Agree about the Hurricane being the true hero - wood and canvas are much easier to repair than aluminium and so they could be airbourne much quicker. But, the Spitfire is the more aesthetic aeroplane and it comes with the Griffon in the later versions.

I didn't know they had a Lancaster airbourne again - one to keep my eye out for. The old BoB Memorial flight - 3 aircraft, 6 Merlin engines and 1000 goosebumps per fly-by


----------



## ObiWan (Sep 25, 2005)

5 Spitfires at Goodwood Festival this year, even with the low cloud they were an awesome sight


----------



## joe1978 (Jul 15, 2003)

I'm an amateur, and only since her olds moved down there but afaik there are 2 airborne lancasters in the world, one at coningsby and one in canada somewhere. there's another somewhere in the uk that can roll around the tarmac but thats it!! It's a very special sight to behold!!

joe


----------



## saint (Dec 6, 2002)

http://www.theregister.co.uk/2006/01/09/lancaster.kmz

You mean this one - click link and open with Google Earth


----------



## DXN (May 18, 2002)

My old man was heavily involved in the restoration of the worlds only remaining messersmitt 109 Black 6.

When that engine was started up after 50 years it was the most incredible sound ever!

German machinery you see :wink:

The plane is now sadly a static display at Duxford museum


----------



## pas_55 (May 9, 2002)

We live near Shuttleworth air museum often have the odd Sptfire or Hurricane over.Strange but last thursday two Spitfires flew over about 5.00pm even though I'm miles from you.Also,have to say Hurricane far better plane.


----------



## garyc (May 7, 2002)

joe1978 said:


> I'm just back from my GF's mum and dads in coningsby, lincs...who knows where this is going...
> 
> Wel they live almost on the raf base there, 15.30 on friday I watched 1x dakota, then 1xspitfire, then 1xhurricaine and finally the grand-daddy, the lancaster bomber all taking off for a visit somewhere.
> 
> ...


I bet the residents of Dresden got a little tired of it. :twisted: :wink:


----------



## Carlos (May 6, 2002)

I was in the park in Peterborough flying my kite about a month ago when a Lancaster flew overhead, proper low it was too.

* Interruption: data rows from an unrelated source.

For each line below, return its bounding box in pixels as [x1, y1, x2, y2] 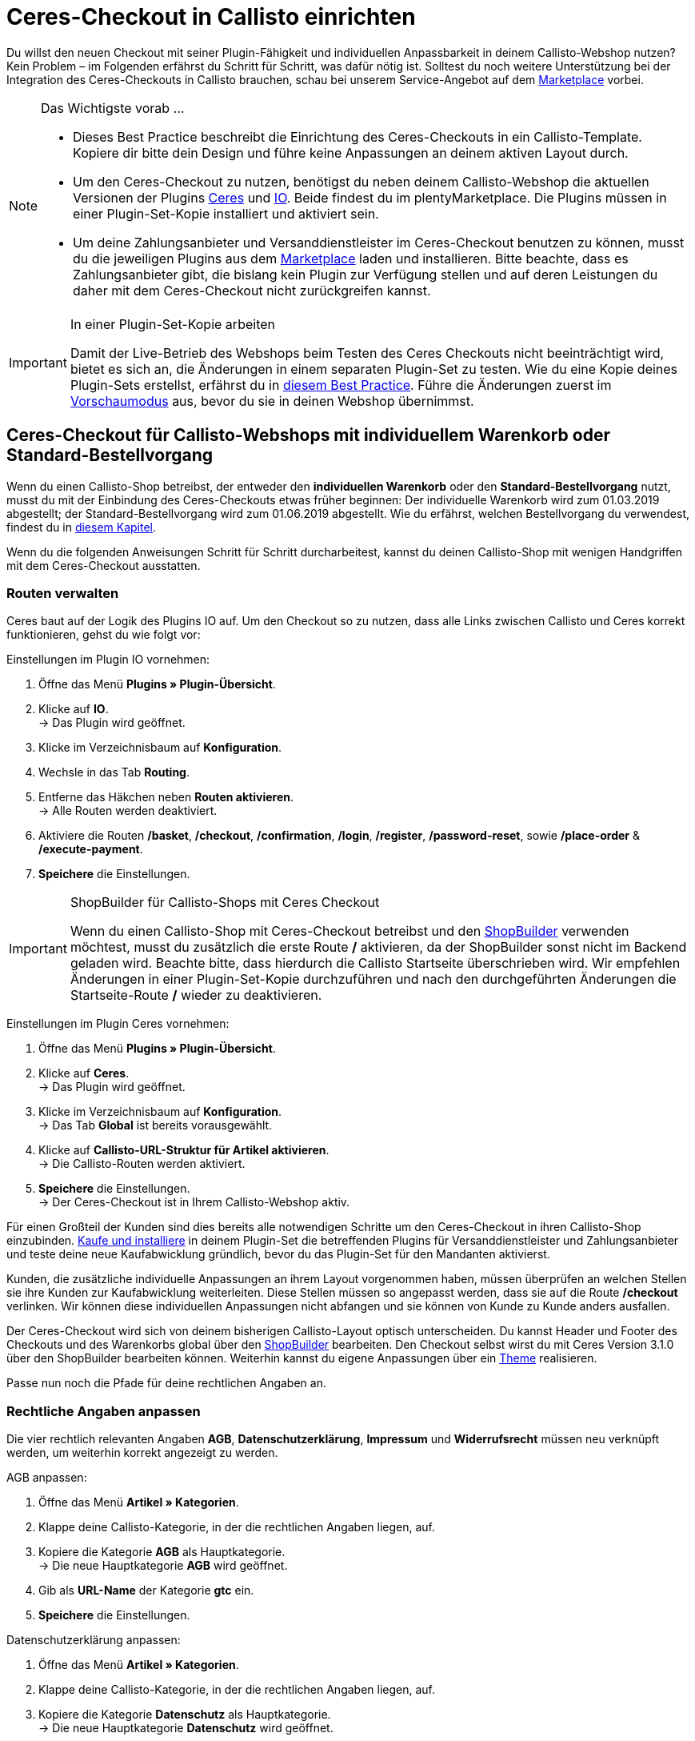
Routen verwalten [6, 584, 119, 601]
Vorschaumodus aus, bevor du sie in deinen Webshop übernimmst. [70, 392, 474, 409]
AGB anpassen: [6, 1470, 87, 1485]
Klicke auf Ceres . [38, 1066, 130, 1081]
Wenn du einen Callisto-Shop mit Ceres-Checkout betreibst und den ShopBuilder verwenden [70, 923, 629, 940]
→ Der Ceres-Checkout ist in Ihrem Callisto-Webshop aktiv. [38, 1195, 350, 1209]
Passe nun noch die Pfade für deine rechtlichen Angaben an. [6, 1376, 326, 1390]
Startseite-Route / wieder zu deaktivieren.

Great sight. Much better than modern jets, representative of one of the most important events in our history. Should be cherished.


----------



## joe1978 (Jul 15, 2003)

saint said:


> http://www.theregister.co.uk/2006/01/09/lancaster.kmz
> 
> You mean this one - click link and open with Google Earth


WTF!!!

please explain saint

 joe


----------



## saint (Dec 6, 2002)

Fairly simple - obviously photographed by the imaging satellite as it was flying to or from a display. Sheer luck that it was caught.


----------



## joe1978 (Jul 15, 2003)

saint said:


> Fairly simple - obviously photographed by the imaging satellite as it was flying to or from a display. Sheer luck that it was caught.


   I thought it looked like someone had built one in their back garden!!! ta saint

joe


----------